WHAT TO DO: The copy has to match the data exactly and leave out every picture.

DATA FOR THE TASK:
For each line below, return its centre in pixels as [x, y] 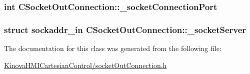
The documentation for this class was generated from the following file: [113, 48]
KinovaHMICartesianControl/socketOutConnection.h [85, 65]
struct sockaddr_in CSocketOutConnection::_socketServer [125, 29]
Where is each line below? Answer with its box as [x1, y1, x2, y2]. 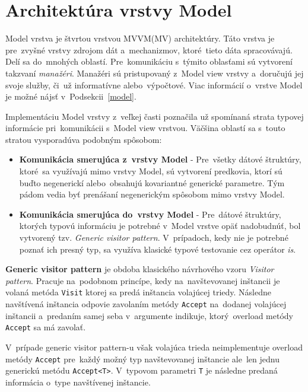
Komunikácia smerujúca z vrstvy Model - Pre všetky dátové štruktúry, [19, 153, 301, 165]
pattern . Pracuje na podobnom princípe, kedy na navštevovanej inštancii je [5, 274, 280, 286]
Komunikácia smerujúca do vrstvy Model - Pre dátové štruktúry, [19, 208, 281, 220]
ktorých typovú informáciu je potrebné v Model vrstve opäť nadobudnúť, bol [19, 219, 301, 232]
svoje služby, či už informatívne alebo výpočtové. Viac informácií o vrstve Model [5, 78, 303, 91]
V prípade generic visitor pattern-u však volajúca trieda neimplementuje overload [5, 340, 303, 353]
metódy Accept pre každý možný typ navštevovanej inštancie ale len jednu [5, 352, 280, 365]
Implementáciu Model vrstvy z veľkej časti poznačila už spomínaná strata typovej [5, 110, 304, 122]
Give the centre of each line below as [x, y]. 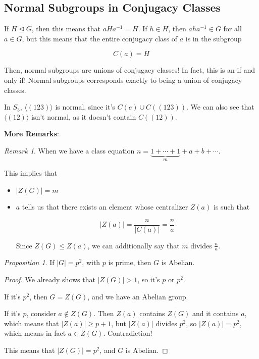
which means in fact [35, 333]
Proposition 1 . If [29, 262]
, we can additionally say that [134, 245]
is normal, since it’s [85, 107]
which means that [32, 323]
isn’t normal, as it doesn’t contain [84, 116]
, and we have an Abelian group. [138, 296]
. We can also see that [220, 107]
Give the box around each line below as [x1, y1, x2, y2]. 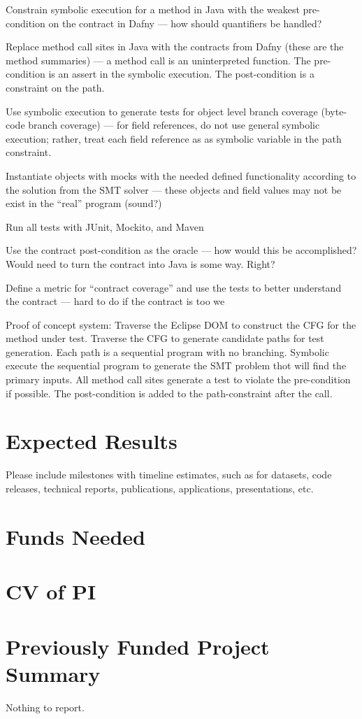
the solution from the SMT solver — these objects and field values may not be [6, 182, 342, 197]
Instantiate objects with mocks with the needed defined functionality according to [6, 168, 356, 183]
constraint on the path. [6, 80, 105, 94]
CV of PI [6, 577, 96, 606]
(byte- [321, 104, 347, 118]
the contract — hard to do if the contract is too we [6, 294, 225, 308]
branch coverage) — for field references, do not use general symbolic [28, 118, 320, 132]
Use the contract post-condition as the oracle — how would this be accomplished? [6, 243, 357, 257]
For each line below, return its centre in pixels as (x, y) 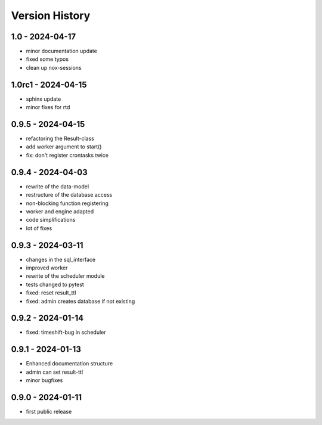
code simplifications (51, 220)
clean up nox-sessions (54, 67)
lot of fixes (39, 228)
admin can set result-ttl (55, 372)
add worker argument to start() (64, 147)
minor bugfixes (44, 380)
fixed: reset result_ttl (51, 293)
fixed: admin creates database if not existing (80, 301)
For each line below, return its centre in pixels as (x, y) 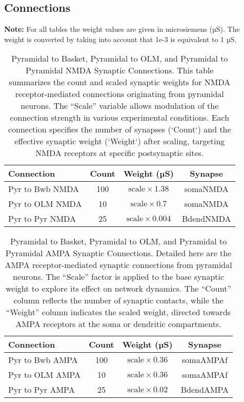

ANSWER FOR THE TASK:
For each line below, return its centre in pixels as [x, y] 
The documentation for this class was generated from the following file: [113, 48]
KinovaHMICartesianControl/socketOutConnection.h [85, 65]
struct sockaddr_in CSocketOutConnection::_socketServer [125, 29]
Where is each line below? Answer with its box as [x1, y1, x2, y2]. 
Komunikácia smerujúca z vrstvy Model - Pre všetky dátové štruktúry, [19, 153, 301, 165]
pattern . Pracuje na podobnom princípe, kedy na navštevovanej inštancii je [5, 274, 280, 286]
Komunikácia smerujúca do vrstvy Model - Pre dátové štruktúry, [19, 208, 281, 220]
ktorých typovú informáciu je potrebné v Model vrstve opäť nadobudnúť, bol [19, 219, 301, 232]
svoje služby, či už informatívne alebo výpočtové. Viac informácií o vrstve Model [5, 78, 303, 91]
V prípade generic visitor pattern-u však volajúca trieda neimplementuje overload [5, 340, 303, 353]
metódy Accept pre každý možný typ navštevovanej inštancie ale len jednu [5, 352, 280, 365]
Implementáciu Model vrstvy z veľkej časti poznačila už spomínaná strata typovej [5, 110, 304, 122]
Give the centre of each line below as [x, y]. 
which means in fact [35, 333]
Proposition 1 . If [29, 262]
, we can additionally say that [134, 245]
is normal, since it’s [85, 107]
which means that [32, 323]
isn’t normal, as it doesn’t contain [84, 116]
, and we have an Abelian group. [138, 296]
. We can also see that [220, 107]
Give the box around each line below as [x1, y1, x2, y2]. 
the solution from the SMT solver — these objects and field values may not be [6, 182, 342, 197]
Instantiate objects with mocks with the needed defined functionality according to [6, 168, 356, 183]
constraint on the path. [6, 80, 105, 94]
CV of PI [6, 577, 96, 606]
(byte- [321, 104, 347, 118]
the contract — hard to do if the contract is too we [6, 294, 225, 308]
branch coverage) — for field references, do not use general symbolic [28, 118, 320, 132]
Use the contract post-condition as the oracle — how would this be accomplished? [6, 243, 357, 257]
For each line below, return its centre in pixels as (x, y) 
code simplifications (51, 220)
clean up nox-sessions (54, 67)
lot of fixes (39, 228)
admin can set result-ttl (55, 372)
add worker argument to start() (64, 147)
minor bugfixes (44, 380)
fixed: reset result_ttl (51, 293)
fixed: admin creates database if not existing (80, 301)
For each line below, return its centre in pixels as (x, y) 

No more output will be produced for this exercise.